John Austin, science educator at Discovery Place in Charlotte, N.C., uses magnetorheological (MR) fluid to help introduce basic engineering concepts to fourth-graders in the museum’s Technology for Young Engineers program.
“I tie it into my classes on bridge building,” he said. “Kids are always asking, ‘Why do I need to take all this math? Why do I need all this science?’” So he starts off by showing them a film of the Tacoma Narrows Bridge that in 1940 fell to pieces because of wind vibration. “‘Here’s an example of people who didn’t quite understand the mathematics of bridge building,’ I tell them. I challenge the students.”
The kids mold and shape MR fluid using a magnet to vary the solidity of the material, and it never fails to amaze them, Austin said. MR fluid is great for the classroom because it’s easy to use.
Think of the dirtiest motor oil you’ve ever seen and that’s pretty much what MR fluid looks like. It’s a carrier liquid—water, hydrocarbon (mineral) oil or silicone oil—with tiny particles of iron suspended in it.

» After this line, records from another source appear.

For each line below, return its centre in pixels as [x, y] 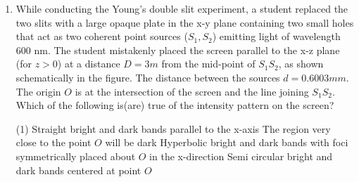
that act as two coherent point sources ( [102, 36]
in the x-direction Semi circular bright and [241, 156]
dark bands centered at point [78, 170]
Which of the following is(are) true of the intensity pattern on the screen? [175, 105]
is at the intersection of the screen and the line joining [192, 91]
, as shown [301, 64]
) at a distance [89, 64]
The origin [38, 91]
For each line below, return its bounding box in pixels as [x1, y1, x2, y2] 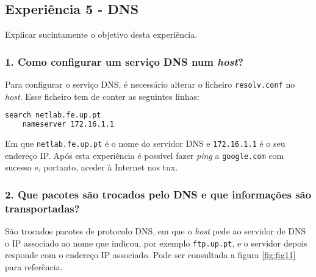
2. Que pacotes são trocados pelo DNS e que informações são [5, 186, 312, 202]
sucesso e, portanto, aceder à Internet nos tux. [5, 161, 178, 174]
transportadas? [5, 200, 80, 216]
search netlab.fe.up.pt [5, 111, 101, 120]
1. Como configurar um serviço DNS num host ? [5, 54, 243, 69]
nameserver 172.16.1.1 [22, 120, 114, 129]
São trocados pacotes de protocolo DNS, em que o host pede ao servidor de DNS [5, 225, 306, 237]
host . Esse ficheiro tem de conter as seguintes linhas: [5, 89, 199, 102]
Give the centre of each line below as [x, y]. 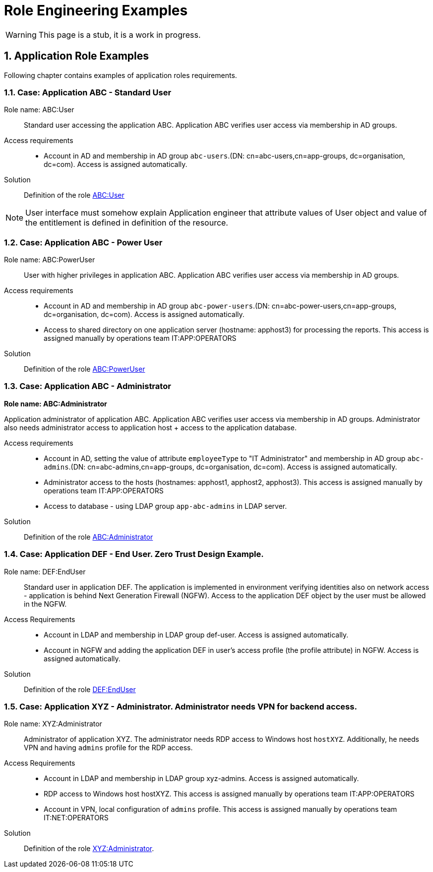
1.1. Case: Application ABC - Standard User [88, 92]
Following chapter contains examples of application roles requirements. [121, 75]
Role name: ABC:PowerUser [50, 260]
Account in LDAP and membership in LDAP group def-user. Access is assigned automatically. [196, 634]
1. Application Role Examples [77, 56]
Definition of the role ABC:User [74, 195]
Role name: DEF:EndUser [45, 571]
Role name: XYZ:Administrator [53, 724]
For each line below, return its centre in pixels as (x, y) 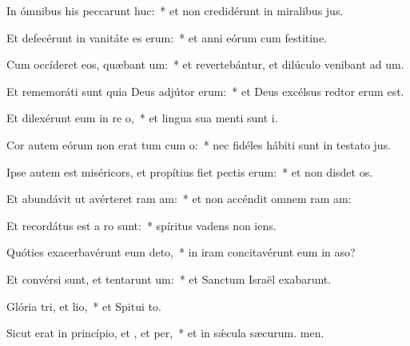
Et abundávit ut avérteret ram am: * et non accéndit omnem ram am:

Apply a magnetic field, and the little iron bits line up to form chains and the fluid becomes a semisolid.
Move the magnet away, weakening the field, and the semisolid transforms instantly into a more liquid state. Move the magnet closer and it becomes more solid.

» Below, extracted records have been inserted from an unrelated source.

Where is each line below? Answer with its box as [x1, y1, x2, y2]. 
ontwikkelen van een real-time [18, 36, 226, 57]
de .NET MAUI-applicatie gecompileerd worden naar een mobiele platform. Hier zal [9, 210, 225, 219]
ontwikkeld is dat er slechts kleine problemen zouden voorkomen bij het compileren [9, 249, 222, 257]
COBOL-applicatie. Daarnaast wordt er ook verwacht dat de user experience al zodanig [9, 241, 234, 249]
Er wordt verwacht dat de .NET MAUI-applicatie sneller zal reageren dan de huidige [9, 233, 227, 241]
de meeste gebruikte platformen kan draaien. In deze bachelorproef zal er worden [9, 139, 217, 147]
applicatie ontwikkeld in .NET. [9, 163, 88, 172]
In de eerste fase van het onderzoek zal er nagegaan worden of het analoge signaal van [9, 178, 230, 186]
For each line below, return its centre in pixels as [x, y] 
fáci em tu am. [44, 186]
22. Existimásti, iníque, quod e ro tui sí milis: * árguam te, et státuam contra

Simple. And you can make it yourself. Crush up some Total breakfast cereal to get at the carbonyl iron that’s good for your body, crumble it into some corn oil and stir. Add strong magnet.
Now what? That’s basically the question scientists have been asking since inventor Jacob Rabinow received the first patent for MR fluid in the 1940s. A laboratory curiosity with little practical use for decades, researchers began to get serious about it in the late 1980s and 1990s, when other technologies began to converge that made practical use of MR fluid a real possibility.
Microprocessors and sensor technology created control that didn’t exist before. Battery technology, fueled by the advance of the burgeoning cell phone industry, provided power in small packages never before possible. Manufacturing processes reached a level of sophistication necessary to produce flawless, micron-size spheres of carbonyl iron required for the subtle control and durability MR fluid required to be practical.
Still, new technologies aside, moving this new material from lab to commercialization faced huge hurdles.
And because the material was new, engineers didn’t quite know how to incorporate it into designs that would force them to scrap conventional thinking. So, Lord Corp. engineers invented their own MR devices—controllable dampers and rotary brakes, control algorithms and power supplies—to demonstrate how the material functioned and how it would look in a real application.
As a result, the past few years have seen MR fluids and devices incorporated into automotive shock absorbers, driver seat suspensions for truck and heavy equipment operators and in industrial vehicle steering systems. They’re in buildings and bridges to dissipate energy from earthquakes and wind as well as in factory machines to control motion. MR fluid devices have been used to develop a controllable artificial knee for amputees, to control vibration in spinning washing machines and to manage satellite equipment in space orbit.
Engineers and scientists continue to explore new applications as well, in fields as diverse as automotive crash protection systems, offshore oil-drilling platform stabilizers and virtual reality simulators for surgeons.